*The task:* Would you retype exactly the lines from the one holding "November 2023 (39, 221)" through the last line of the listing, and only those, without pictures?

*Material provided:*
------------------------

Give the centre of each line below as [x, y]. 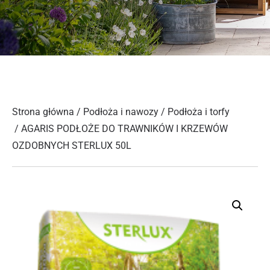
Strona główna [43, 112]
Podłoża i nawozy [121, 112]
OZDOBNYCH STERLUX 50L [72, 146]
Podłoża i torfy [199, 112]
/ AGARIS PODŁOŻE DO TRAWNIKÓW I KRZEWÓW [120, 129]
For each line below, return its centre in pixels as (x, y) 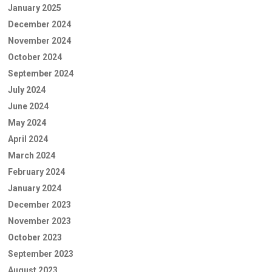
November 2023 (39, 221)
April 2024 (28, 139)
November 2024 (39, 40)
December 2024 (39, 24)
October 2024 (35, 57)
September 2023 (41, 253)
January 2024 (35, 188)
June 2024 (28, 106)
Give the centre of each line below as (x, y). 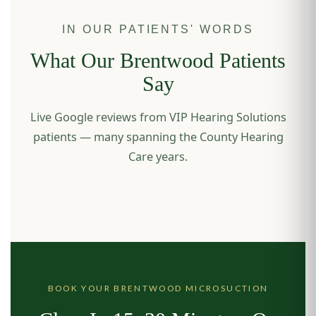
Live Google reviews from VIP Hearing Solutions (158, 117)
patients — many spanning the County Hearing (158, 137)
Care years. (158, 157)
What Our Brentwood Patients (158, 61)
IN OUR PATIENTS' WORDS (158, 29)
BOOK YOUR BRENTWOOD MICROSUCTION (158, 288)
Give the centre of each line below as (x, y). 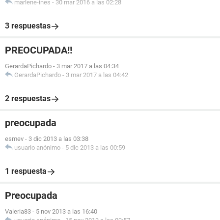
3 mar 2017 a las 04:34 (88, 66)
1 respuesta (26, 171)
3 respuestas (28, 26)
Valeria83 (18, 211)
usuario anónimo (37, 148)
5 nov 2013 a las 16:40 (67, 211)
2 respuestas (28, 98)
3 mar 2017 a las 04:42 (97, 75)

------------------------

*Result of this exercise:*
November 2023 (39, 221)
April 2024 (28, 139)
November 2024 (39, 40)
December 2024 (39, 24)
October 2024 (35, 57)
September 2023 (41, 253)
January 2024 (35, 188)
June 2024 (28, 106)
Give the centre of each line below as (x, y). 
Live Google reviews from VIP Hearing Solutions (158, 117)
patients — many spanning the County Hearing (158, 137)
Care years. (158, 157)
What Our Brentwood Patients (158, 61)
IN OUR PATIENTS' WORDS (158, 29)
BOOK YOUR BRENTWOOD MICROSUCTION (158, 288)
Give the centre of each line below as (x, y). 
3 mar 2017 a las 04:34 (88, 66)
1 respuesta (26, 171)
3 respuestas (28, 26)
Valeria83 (18, 211)
usuario anónimo (37, 148)
5 nov 2013 a las 16:40 (67, 211)
2 respuestas (28, 98)
3 mar 2017 a las 04:42 (97, 75)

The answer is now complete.